もちろん、これらをクリアしてピッタリと思われる人材を確保しても、うまくいかず早い期間で退職になってしまうこともあるでしょう。
なかなかハードルが高いですよね。
ですので、もう一つの選択肢として、IT関連のパートナー会社を作っておくことをおすすめします。
ここでパートナー企業としておすすめするのは「間違いを正す提案をしてくれる企業」です。
IT関連の案件は、長期的に付き合うことが多く、発注費も高くなる場合があります。そのため、案件が間違った方向に進みやすかったり、修正が多く発生し費用がかさむケースもあります。
それらは、依頼したIT企業と発注者側とのコミュニケーション不足が要因である場合がほとんどです。
そのため、きちんと話し合い、方向性が間違っていればそれを指摘してくるようなIT企業の方が、最終的に良い仕事ができることが多いですよね。
つまり、パートナーとして認識し合えるかどうかが重要な要素で、「言われたとおり作った」というスタンスの企業とはパートナーを組まない方が良いということになります。
この仕事のスタンスとも言える部分ですが、パートナー契約を結ぶ前に、絶対知っておきたいところですよね。
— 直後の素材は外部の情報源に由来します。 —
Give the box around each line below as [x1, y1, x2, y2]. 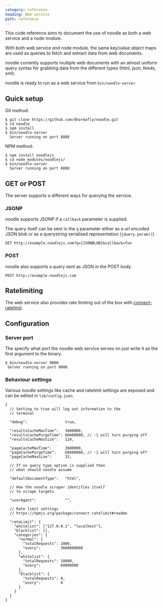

IT関連の仕事は最新情報が変わりやすく、世の中の流れに大きく左右されます。
社内で人材を育て続けるのが難しいと感じたら、IT関連の企業とパートナー契約を結び、困ったときや案件が発生したときにだけ依頼するようにすることで、無駄な経費と教育費を抑えることができます。
しかも、技術に長けた担当者に依頼することができれば、非常に安心ですよね。
当社でも、ITパートナートして案件を受注中です。お困りのことがありましたらご相談くださいね。
まとめ
今回はIT人材の育成と採用について、IT人材である筆者が採用側に求めることも交えてお伝えしてきました。
ITとひとくくりにされがちな職種ですが、紐解いていくと様々なスキルと業務に別れています。その中で、自分の得意不得意や、仕事をとおして叶えたいことなどが人それぞれ違ってきますので、ぜひともそこを明確にキャッチしていただき、人材確保や育成に繋げていただければと思います。